With all the mats on the market now, it’s hard to imagine the world before sticky mats. My inquiry into the best yoga mats led me to Angela Farmer, a pioneer in the yoga industry. Before diving deeper into the vastness of yoga mat materials (a conversation more relevant than ever), let’s take this moment to honor the history of the yoga mat and Angela’s incredible discovery.

The first foreshadowing of yoga mats wasn’t until the late 1800s, when yogis started using animal skins and, later, cloth rugs to support their sitting postures during meditation and pranayama. We know this based on historical texts like the Bhagavad Gita and the works of Swami Vivekananda that provide suggestions for sitting practice. We can gather that, at some point, a very entrepreneurial yogi or yogini unfolded the rug they were sitting on and did a down-dog on it.

During the 1960s, when the story of the sticky mat really began, yoga was still very niche in the West.
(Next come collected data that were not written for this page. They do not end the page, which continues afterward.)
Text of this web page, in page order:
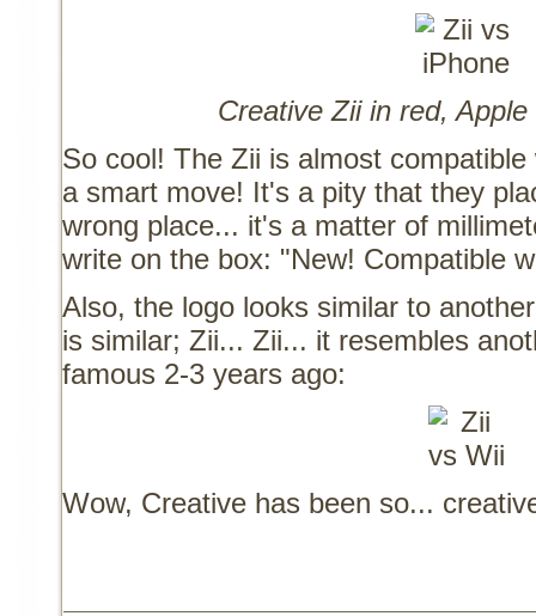
Creative Zii in red,
So cool! The Zii is almost
a smart move! It's a pity that they
wrong place... it's a matter of
write on the box: "New! Compatible
Also, the logo looks similar to
is similar; Zii... Zii... it resembles
famous 2-3 years ago:
Wow, Creative has been so...
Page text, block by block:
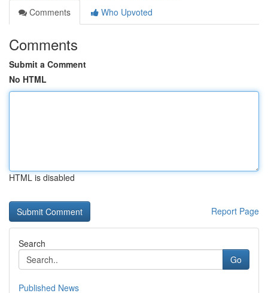
Comments
Who Upvoted
Comments
Submit a Comment
No HTML
HTML is disabled
Report Page
Search
Go
Published News
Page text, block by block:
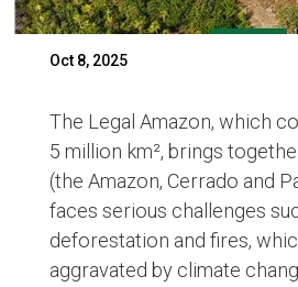
Oct 8, 2025
The Legal Amazon, which
5 million km², brings
(the Amazon, Cerrado and
faces serious challenges
deforestation and fires,
aggravated by climate
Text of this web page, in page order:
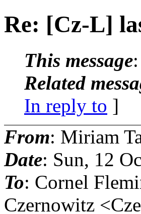
Re: [Cz-L]
This message
Related
In reply to ]
From: Miriam
Date: Sun, 12
To: Cornel
Czernowitz
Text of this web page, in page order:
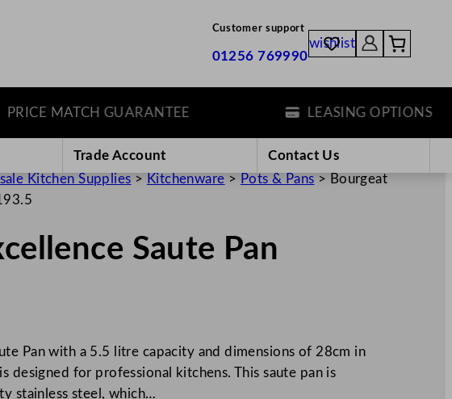
Customer support
01256 769990
wishlist
MATCH GUARANTEE LEASING OPTIONS
Trade Account
Contact Us
Kitchen Supplies > Kitchenware > Pots & Pans > Bourgeat
Saute Pan
Pan with a 5.5 litre capacity and dimensions of 28cm in
designed for professional kitchens. This saute pan is
stainless steel, which…
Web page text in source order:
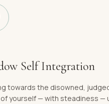
Self Integration
towards the disowned,
yourself — with steadiness —
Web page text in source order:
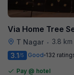
Via Home Tree
T Nagar • 3.8 km
3.1/5 Good 132
Pay @ hotel
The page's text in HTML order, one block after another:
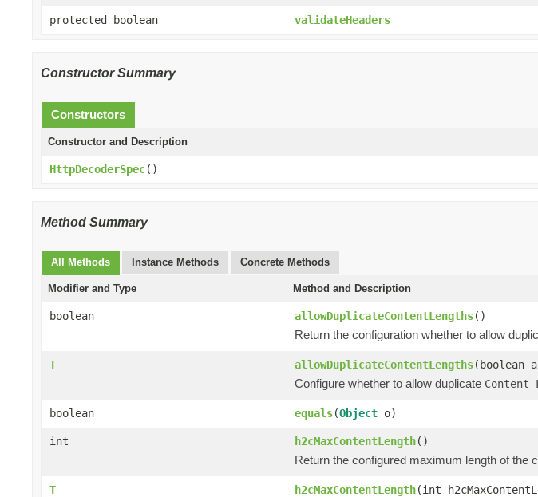
protected boolean validateHeaders
Constructor Summary
Constructors
Constructor and Description
HttpDecoderSpec()
Method Summary
All Methods Instance Methods Concrete Methods
Modifier and Type Method and Description
boolean allowDuplicateContentLengths()
Return the configuration whether to allow
T allowDuplicateContentLengths(boolean
Configure whether to allow duplicate Content-
boolean equals(Object o)
int h2cMaxContentLength()
Return the configured maximum length of the
T h2cMaxContentLength(int
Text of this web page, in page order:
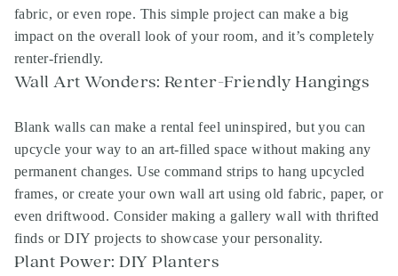
fabric, or even rope. This simple project can make a big
impact on the overall look of your room, and it’s completely
renter-friendly.
Wall Art Wonders: Renter-Friendly Hangings
Blank walls can make a rental feel uninspired, but you can
upcycle your way to an art-filled space without making any
permanent changes. Use command strips to hang upcycled
frames, or create your own wall art using old fabric, paper, or
even driftwood. Consider making a gallery wall with thrifted
finds or DIY projects to showcase your personality.
Plant Power: DIY Planters
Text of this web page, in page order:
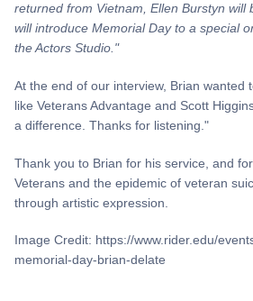
returned from Vietnam, Ellen Burstyn will
will introduce Memorial Day to a special
the Actors Studio."
At the end of our interview, Brian wanted
like Veterans Advantage and Scott
a difference. Thanks for listening."
Thank you to Brian for his service, and
Veterans and the epidemic of veteran
through artistic expression.
Image Credit: https://www.rider.edu/
memorial-day-brian-delate
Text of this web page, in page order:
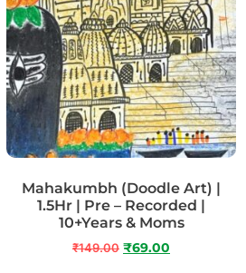
Mahakumbh (Doodle Art) |
1.5Hr | Pre – Recorded |
10+Years & Moms
₹149.00 ₹69.00
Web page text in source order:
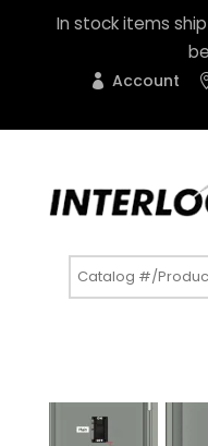
In stock items
Account
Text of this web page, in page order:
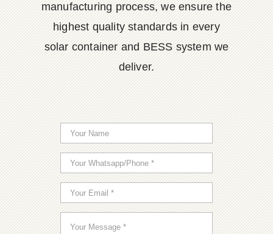
manufacturing process, we ensure the
highest quality standards in every
solar container and BESS system we
deliver.
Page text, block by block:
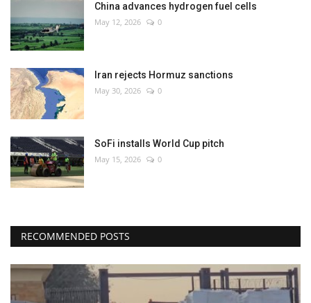
China advances hydrogen fuel cells
May 12, 2026 0
Iran rejects Hormuz sanctions
May 30, 2026 0
SoFi installs World Cup pitch
May 15, 2026 0
RECOMMENDED POSTS
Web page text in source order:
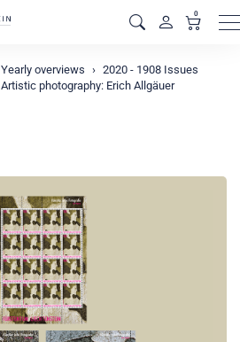
0
Yearly overviews
2020 - 1908 Issues
Artistic photography: Erich Allgäuer
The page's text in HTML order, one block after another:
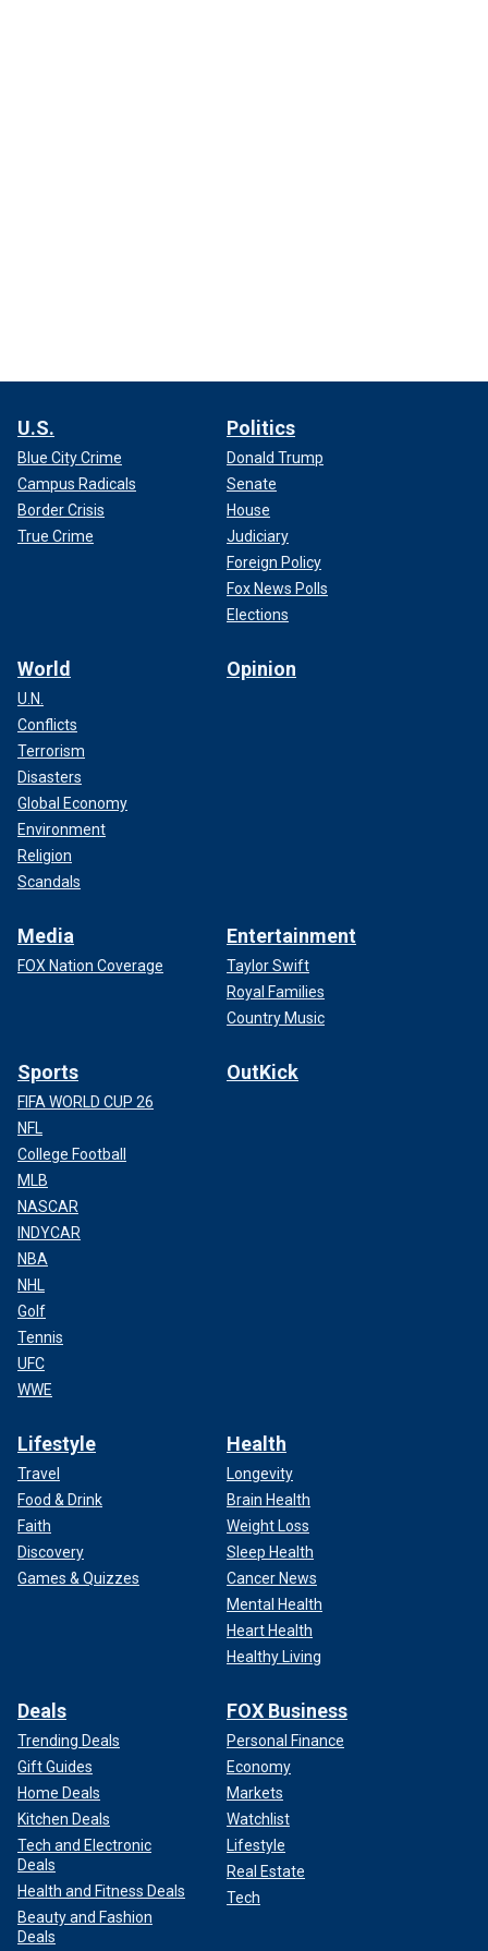
U.S.
Blue City Crime
Campus Radicals
Border Crisis
True Crime
Politics
Donald Trump
Senate
House
Judiciary
Foreign Policy
Fox News Polls
Elections
World
U.N.
Conflicts
Terrorism
Disasters
Global Economy
Environment
Religion
Scandals
Opinion
Media
FOX Nation Coverage
Entertainment
Taylor Swift
Royal Families
Country Music
Sports
FIFA WORLD CUP 26
NFL
College Football
MLB
NASCAR
INDYCAR
NBA
NHL
Golf
Tennis
UFC
WWE
OutKick
Lifestyle
Travel
Food & Drink
Faith
Discovery
Games & Quizzes
Health
Longevity
Brain Health
Weight Loss
Sleep Health
Cancer News
Mental Health
Heart Health
Healthy Living
Deals
Trending Deals
Gift Guides
Home Deals
Kitchen Deals
Tech and Electronic
Deals
Health and Fitness Deals
Beauty and Fashion
Deals
FOX Business
Personal Finance
Economy
Markets
Watchlist
Lifestyle
Real Estate
Tech
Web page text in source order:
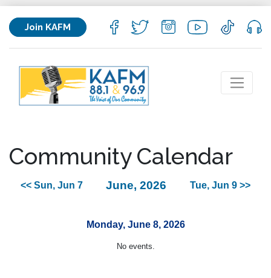
Join KAFM
Community Calendar
<< Sun, Jun 7 June, 2026 Tue, Jun 9 >>
Monday, June 8, 2026
No events.
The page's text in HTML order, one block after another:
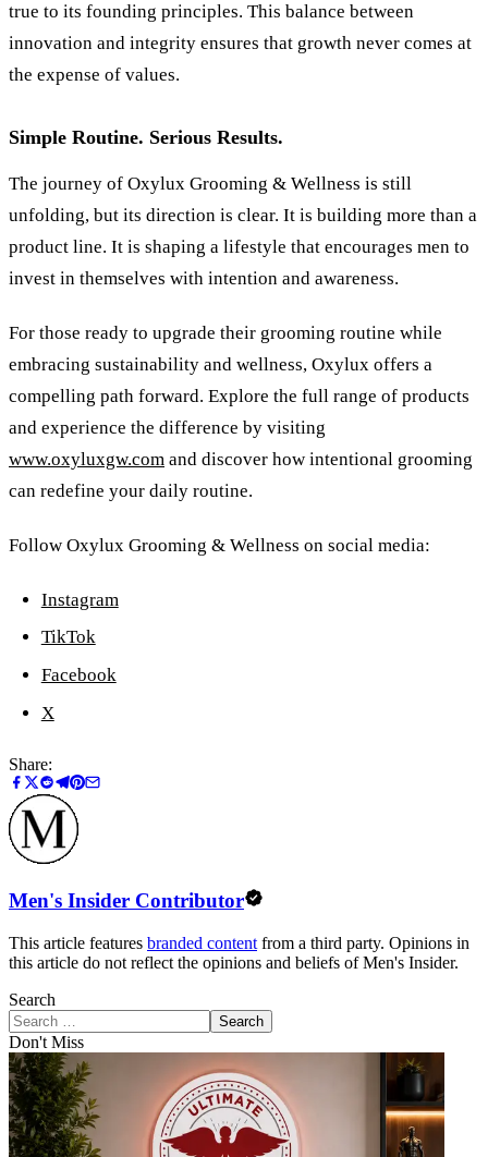
true to its founding principles. This balance between
innovation and integrity ensures that growth never comes at
the expense of values.
Simple Routine. Serious Results.
The journey of Oxylux Grooming & Wellness is still
unfolding, but its direction is clear. It is building more than a
product line. It is shaping a lifestyle that encourages men to
invest in themselves with intention and awareness.
For those ready to upgrade their grooming routine while
embracing sustainability and wellness, Oxylux offers a
compelling path forward. Explore the full range of products
and experience the difference by visiting
www.oxyluxgw.com and discover how intentional grooming
can redefine your daily routine.
Follow Oxylux Grooming & Wellness on social media:
Instagram
TikTok
Facebook
X
Share:
Men's Insider Contributor
This article features branded content from a third party. Opinions in
this article do not reflect the opinions and beliefs of Men's Insider.
Search
Search
Don't Miss
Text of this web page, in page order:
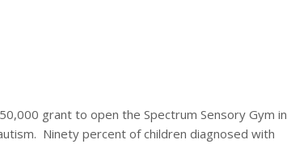
grant to open the Spectrum Sensory Gym in
Ninety percent of children diagnosed with
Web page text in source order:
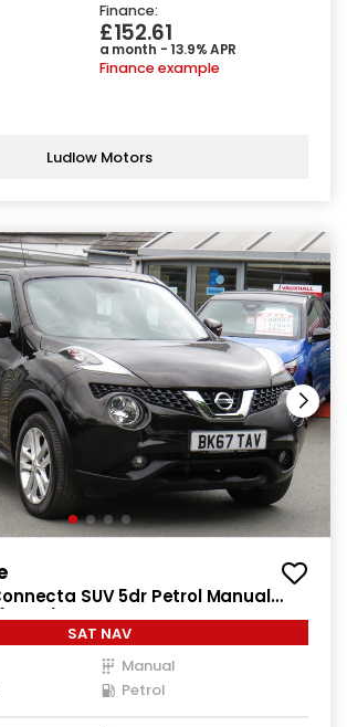
Finance:
£152.61
a month - 13.9% APR
Finance example
Ludlow Motors
SUV 5dr Petrol Manual
ps)
SAT NAV
Manual
Petrol
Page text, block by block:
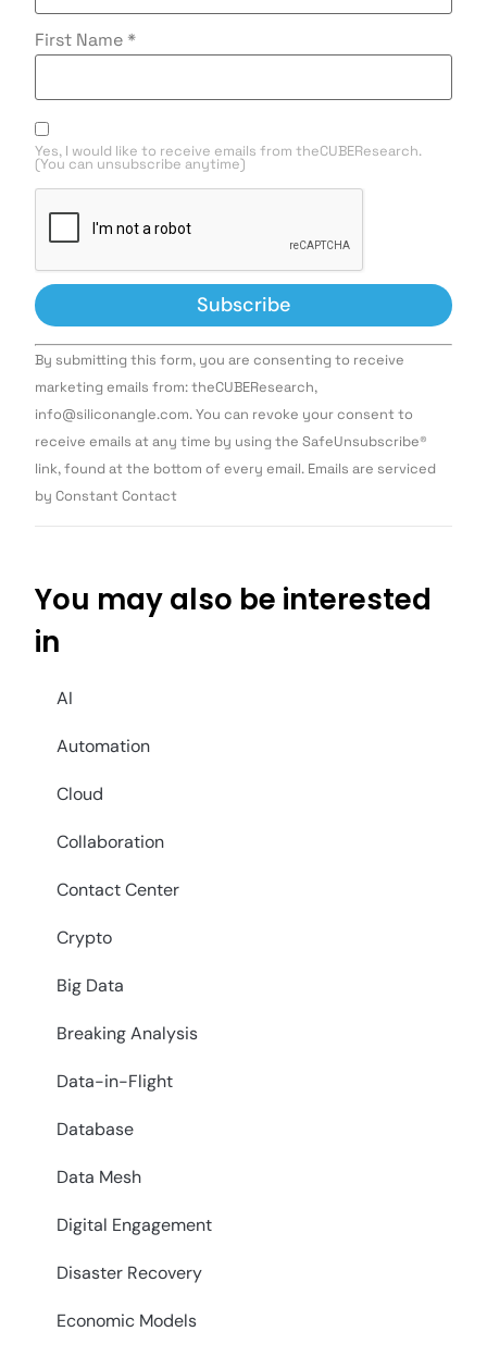
First Name *
Yes, I would like to receive emails from theCUBEResearch.
(You can unsubscribe anytime)
Constant
Contact
Use.
leave
this field
By submitting this form, you are consenting to receive
marketing emails from: theCUBEResearch,
info@siliconangle.com. You can revoke your consent to
receive emails at any time by using the SafeUnsubscribe®
link, found at the bottom of every email. Emails are serviced
by Constant Contact
You may also be interested
in
AI
Automation
Cloud
Collaboration
Contact Center
Crypto
Big Data
Breaking Analysis
Data-in-Flight
Database
Data Mesh
Digital Engagement
Disaster Recovery
Economic Models
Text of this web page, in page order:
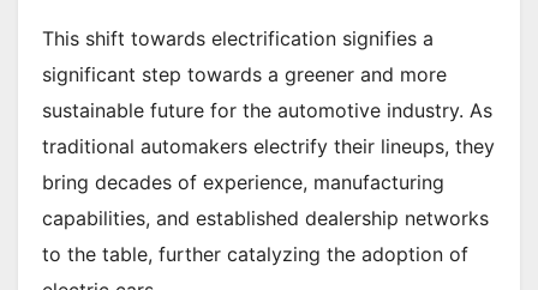
This shift towards electrification signifies a
significant step towards a greener and more
sustainable future for the automotive industry. As
traditional automakers electrify their lineups, they
bring decades of experience, manufacturing
capabilities, and established dealership networks
to the table, further catalyzing the adoption of
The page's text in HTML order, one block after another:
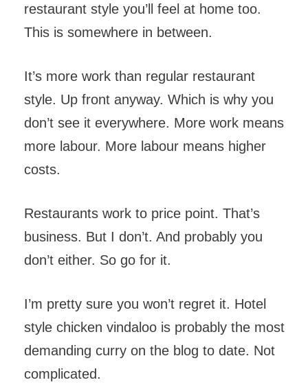
restaurant style you’ll feel at home too.
This is somewhere in between.
It’s more work than regular restaurant
style. Up front anyway. Which is why you
don’t see it everywhere. More work means
more labour. More labour means higher
costs.
Restaurants work to price point. That’s
business. But I don’t. And probably you
don’t either. So go for it.
I’m pretty sure you won’t regret it. Hotel
style chicken vindaloo is probably the most
demanding curry on the blog to date. Not
complicated.
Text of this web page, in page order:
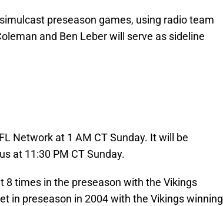
preseason games, using radio team
and Ben Leber will serve as sideline
Network at 1 AM CT Sunday. It will be
at 11:30 PM CT Sunday.
8 times in the preseason with the Vikings
in preseason in 2004 with the Vikings winning
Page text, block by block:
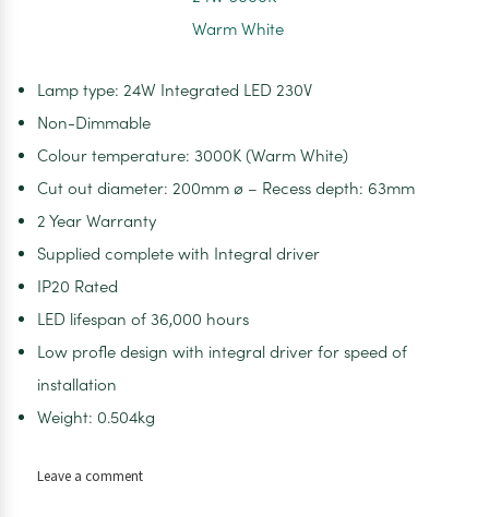
Lamp type: 24W Integrated LED 230V
Non-Dimmable
Colour temperature: 3000K (Warm White)
Cut out diameter: 200mm ø – Recess depth: 63mm
2 Year Warranty
Supplied complete with Integral driver
IP20 Rated
LED lifespan of 36,000 hours
Low profle design with integral driver for speed of
installation
Weight: 0.504kg
Leave a commenton
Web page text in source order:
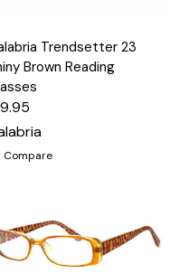
Trendsetter 23
Brown Reading
Compare
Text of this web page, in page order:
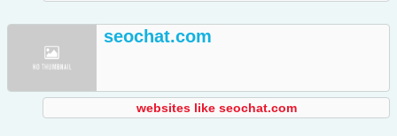
seochat.com
websites like seochat.com
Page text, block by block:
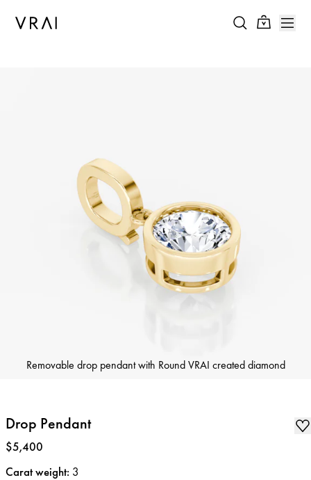
Removable drop pendant with Round VRAI created diamond
Drop Pendant
Price:
$5,400
Carat weight: 3
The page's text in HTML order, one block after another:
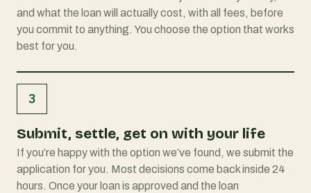
and what the loan will actually cost, with all fees, before
you commit to anything. You choose the option that works
best for you.
3
Submit, settle, get on with your life
If you’re happy with the option we’ve found, we submit the
application for you. Most decisions come back inside 24
hours. Once your loan is approved and the loan
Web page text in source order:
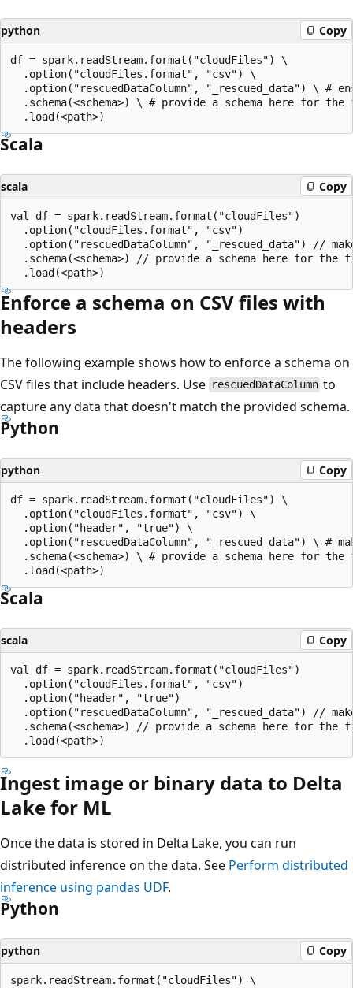
python Copy
df = spark.readStream.format("cloudFiles") \
  .option("cloudFiles.format", "csv") \
.option("rescuedDataColumn", "_rescued_data") \ #
.schema(<schema>) \ # provide a schema here for the
Scala
scala Copy
val df = spark.readStream.format("cloudFiles")
  .option("cloudFiles.format", "csv")
.option("rescuedDataColumn", "_rescued_data") //
.schema(<schema>) // provide a schema here for the
Enforce a schema on CSV files with
headers
The following example shows how to enforce a schema on
CSV files that include headers. Use rescuedDataColumn to
capture any data that doesn't match the provided schema.
Python
python Copy
df = spark.readStream.format("cloudFiles") \
  .option("cloudFiles.format", "csv") \
  .option("header", "true") \
.option("rescuedDataColumn", "_rescued_data") \ #
.schema(<schema>) \ # provide a schema here for the
Scala
scala Copy
val df = spark.readStream.format("cloudFiles")
  .option("cloudFiles.format", "csv")
  .option("header", "true")
.option("rescuedDataColumn", "_rescued_data") //
.schema(<schema>) // provide a schema here for the
Ingest image or binary data to Delta
Lake for ML
Once the data is stored in Delta Lake, you can run
distributed inference on the data. See Perform distributed
inference using pandas UDF.
Python
python Copy
spark.readStream.format("cloudFiles") \
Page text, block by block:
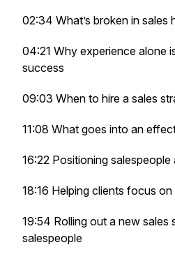
02:34 What’s broken in sales
04:21 Why experience alone
success
09:03 When to hire a sales
11:08 What goes into an
16:22 Positioning salespeople
18:16 Helping clients focus
19:54 Rolling out a new sales
salespeople
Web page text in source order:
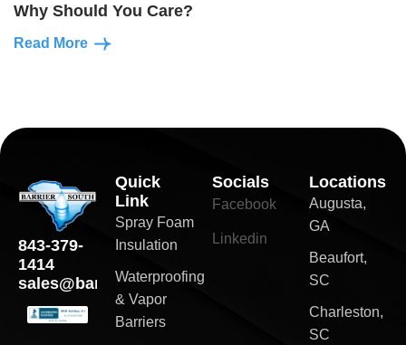
Why Should You Care?
Read More
843-379-
1414
sales@barriersouth.com
Quick
Link
Spray Foam
Insulation
Waterproofing
& Vapor
Barriers
Socials
Facebook
Linkedin
Locations
Augusta,
GA
Beaufort,
SC
Charleston,
SC
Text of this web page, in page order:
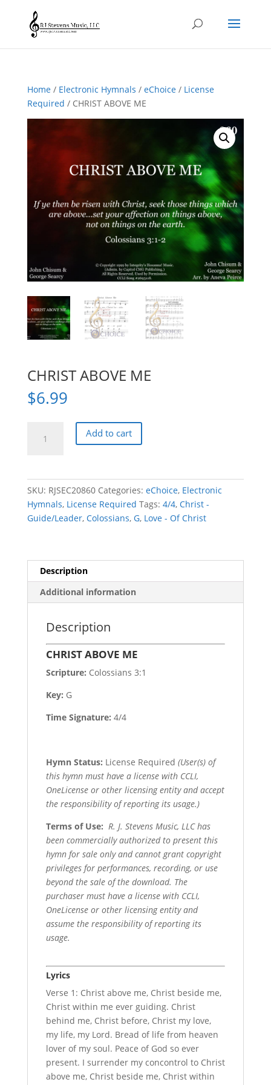
Home/ Electronic Hymnals / eChoice/ License
Required / CHRIST ABOVE ME
CHRIST ABOVE ME
$6.99
ABOVE
Add to cart
SKU: RJSEC20860 Categories: eChoice, Electronic
Hymnals, License Required Tags: 4/4, Christ -
Guide/Leader, Colossians, G, Love - Of Christ
Description
Additional information
Description
CHRIST ABOVE ME
Scripture: Colossians 3:1
Key: G
Time Signature: 4/4
Hymn Status: License Required (User(s) of
this hymn must have a license with CCLI,
OneLicense or other licensing entity and accept
the responsibility of reporting its usage.)
Terms of Use: R. J. Stevens Music, LLC has
been commercially authorized to present this
hymn for sale only and cannot grant copyright
privileges for performances, recording, or use
beyond the sale of the download. The
purchaser must have a license with CCLI,
OneLicense or other licensing entity and
assume the responsibility of reporting its
usage.
Lyrics
Verse 1: Christ above me, Christ beside me,
Christ within me ever guiding. Christ
behind me, Christ before, Christ my love,
my life, my Lord. Bread of life from heaven
lover of my soul. Peace of God so ever
present. I surrender my concontrol to Christ
above me, Christ beside me, Christ within

Although Indra Devi and the Baptiste family had both opened studios on the West Coast in the 1950s, the ’60s were really a turning point for yoga in America. Swami Sivananda’s disciples began laying the groundwork for Integral Yoga. Ram Dass went on his now-legendary pilgrimage to India. The great B.K.S. Iyengar released Light on Yoga, a book many of us still revere as the “Yoga Bible.” But through it all, there is nary a sticky mat to be found!

Then, in the early 70s, a yogini named Angela Farmer came upon the item of her dreams…sort of. While on a yoga assignment in Germany, Angela was perusing Hertie, a large department store in Munich opposite Hauptbahnhof. She ventured into the basement of the store and was intrigued by a thin roll of white carpet underlay in the household utilities section. She felt an instant euphoria! Angela unrolled the carpet underlay to test its density and stickiness, and with the birth of the sticky mat, the yoga world was forever changed. But wait – why didn’t anyone think of this sooner?

“I was looking for a new set of feet!” Angela recalled. “It was like finding gold.”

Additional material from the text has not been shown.